-- Assigned task --
Omit the pictures, then reproduce every remaining record exactly.

Dataset excerpts:
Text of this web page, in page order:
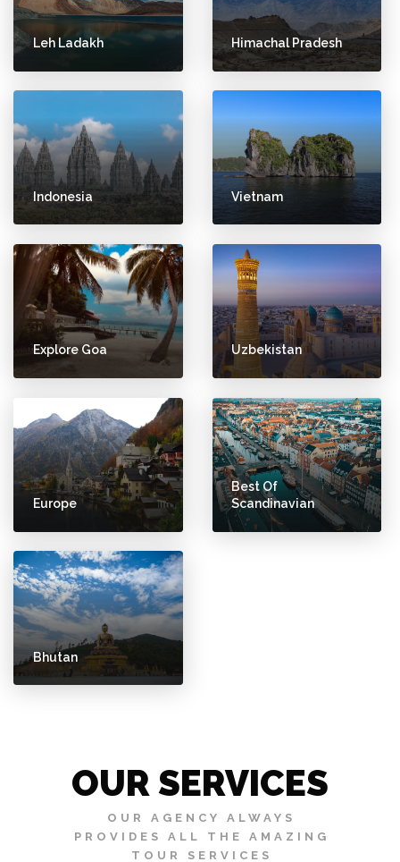
Leh Ladakh Himachal Pradesh
Indonesia Vietnam
Explore Goa Uzbekistan
Europe
Best Of
Scandinavian
Bhutan
OUR SERVICES
OUR AGENCY ALWAYS
PROVIDES ALL THE AMAZING
TOUR SERVICES

-- Response to the task --
Text of this web page, in page order:
Leh Ladakh Himachal Pradesh
Indonesia Vietnam
Explore Goa Uzbekistan
Europe
Best Of
Scandinavian
Bhutan
OUR SERVICES
OUR AGENCY ALWAYS
PROVIDES ALL THE AMAZING
TOUR SERVICES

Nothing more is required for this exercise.